EXERCISE DETAILS: Omit the pictures. Print each entry below exactly.

Collected data entries:
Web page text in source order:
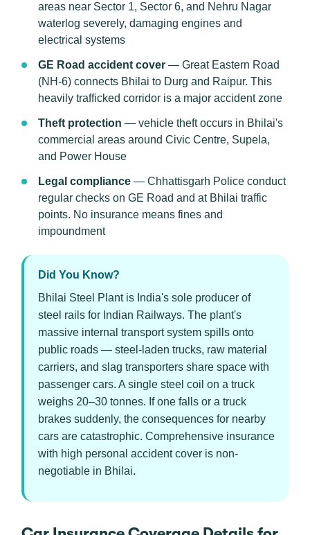
areas near Sector 1, Sector 6, and Nehru Nagar
waterlog severely, damaging engines and
electrical systems
GE Road accident cover — Great Eastern Road
(NH-6) connects Bhilai to Durg and Raipur. This
heavily trafficked corridor is a major accident zone
Theft protection — vehicle theft occurs in Bhilai's
commercial areas around Civic Centre, Supela,
and Power House
Legal compliance — Chhattisgarh Police conduct
regular checks on GE Road and at Bhilai traffic
points. No insurance means fines and
impoundment
Did You Know?
Bhilai Steel Plant is India's sole producer of
steel rails for Indian Railways. The plant's
massive internal transport system spills onto
public roads — steel-laden trucks, raw material
carriers, and slag transporters share space with
passenger cars. A single steel coil on a truck
weighs 20–30 tonnes. If one falls or a truck
brakes suddenly, the consequences for nearby
cars are catastrophic. Comprehensive insurance
with high personal accident cover is non-
negotiable in Bhilai.
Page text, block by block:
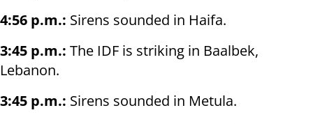
4:56 p.m.: Sirens sounded in Haifa.
3:45 p.m.: The IDF is striking in Baalbek,
Lebanon.
3:45 p.m.: Sirens sounded in Metula.
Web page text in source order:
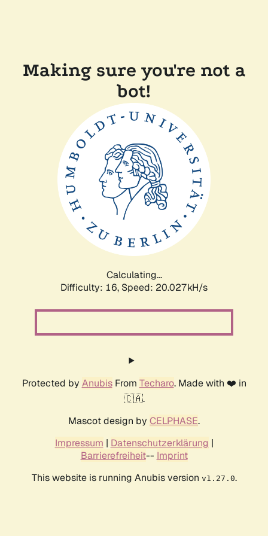
Making sure you're not a
bot!
Calculating...
Difficulty: 16, Speed: 20.027kH/s
Protected by AnubisFrom Techaro. Made with ❤️ in
🇨🇦.
Mascot design by CELPHASE.
Impressum | Datenschutzerklärung |
Barrierefreiheit-- Imprint
This website is running Anubis version v1.27.0.

WRITTEN ANSWER:
Web page text in source order:
areas near Sector 1, Sector 6, and Nehru Nagar
waterlog severely, damaging engines and
electrical systems
GE Road accident cover — Great Eastern Road
(NH-6) connects Bhilai to Durg and Raipur. This
heavily trafficked corridor is a major accident zone
Theft protection — vehicle theft occurs in Bhilai's
commercial areas around Civic Centre, Supela,
and Power House
Legal compliance — Chhattisgarh Police conduct
regular checks on GE Road and at Bhilai traffic
points. No insurance means fines and
impoundment
Did You Know?
Bhilai Steel Plant is India's sole producer of
steel rails for Indian Railways. The plant's
massive internal transport system spills onto
public roads — steel-laden trucks, raw material
carriers, and slag transporters share space with
passenger cars. A single steel coil on a truck
weighs 20–30 tonnes. If one falls or a truck
brakes suddenly, the consequences for nearby
cars are catastrophic. Comprehensive insurance
with high personal accident cover is non-
negotiable in Bhilai.
Page text, block by block:
4:56 p.m.: Sirens sounded in Haifa.
3:45 p.m.: The IDF is striking in Baalbek,
Lebanon.
3:45 p.m.: Sirens sounded in Metula.
Web page text in source order:
Making sure you're not a
bot!
Calculating...
Difficulty: 16, Speed: 20.027kH/s
Protected by AnubisFrom Techaro. Made with ❤️ in
🇨🇦.
Mascot design by CELPHASE.
Impressum | Datenschutzerklärung |
Barrierefreiheit-- Imprint
This website is running Anubis version v1.27.0.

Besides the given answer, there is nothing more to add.